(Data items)
<<<<

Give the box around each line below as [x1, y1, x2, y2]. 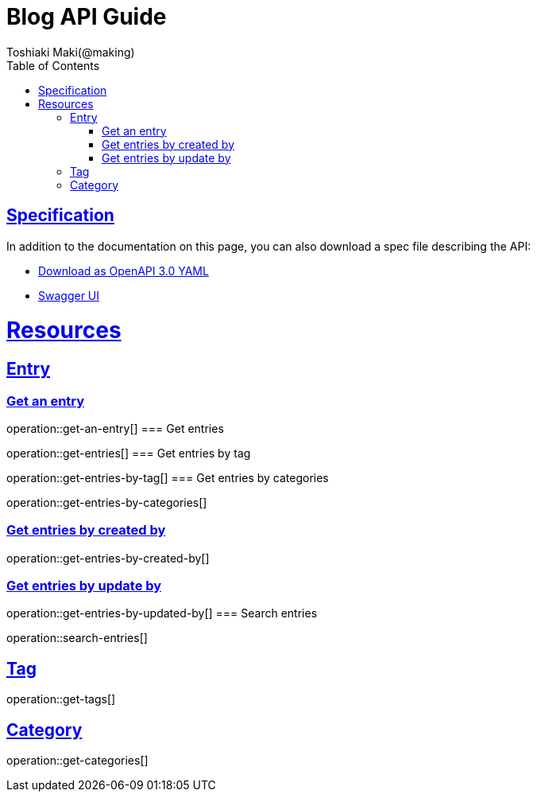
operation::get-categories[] [6, 753, 149, 768]
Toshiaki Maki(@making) [6, 45, 135, 59]
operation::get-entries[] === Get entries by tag [6, 446, 251, 460]
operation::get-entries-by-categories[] [6, 495, 207, 509]
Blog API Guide [6, 3, 167, 30]
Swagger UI [38, 288, 100, 302]
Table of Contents [6, 58, 100, 72]
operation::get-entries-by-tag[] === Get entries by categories [6, 470, 329, 485]
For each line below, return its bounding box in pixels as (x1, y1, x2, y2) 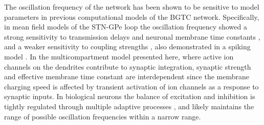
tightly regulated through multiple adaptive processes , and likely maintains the (4, 101, 254, 111)
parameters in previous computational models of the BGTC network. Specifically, (4, 11, 259, 22)
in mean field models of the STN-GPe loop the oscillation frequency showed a (4, 21, 247, 32)
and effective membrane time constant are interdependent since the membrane (4, 71, 249, 82)
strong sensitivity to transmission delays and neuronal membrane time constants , (4, 31, 260, 42)
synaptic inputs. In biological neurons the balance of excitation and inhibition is (4, 91, 255, 102)
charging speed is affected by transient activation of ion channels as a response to (4, 81, 259, 91)
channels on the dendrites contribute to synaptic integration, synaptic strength (4, 61, 251, 72)

>>>>

Output only the lines from the start of the data through the line that holds "and effective membrane". Keep them exact and leave the pictures out.

Give the box around each line below as [x1, y1, x2, y2]. 
operation::get-categories[] [6, 753, 149, 768]
Toshiaki Maki(@making) [6, 45, 135, 59]
operation::get-entries[] === Get entries by tag [6, 446, 251, 460]
operation::get-entries-by-categories[] [6, 495, 207, 509]
Blog API Guide [6, 3, 167, 30]
Swagger UI [38, 288, 100, 302]
Table of Contents [6, 58, 100, 72]
operation::get-entries-by-tag[] === Get entries by categories [6, 470, 329, 485]
For each line below, return its bounding box in pixels as (x1, y1, x2, y2) 
tightly regulated through multiple adaptive processes , and likely maintains the (4, 101, 254, 111)
parameters in previous computational models of the BGTC network. Specifically, (4, 11, 259, 22)
in mean field models of the STN-GPe loop the oscillation frequency showed a (4, 21, 247, 32)
and effective membrane time constant are interdependent since the membrane (4, 71, 249, 82)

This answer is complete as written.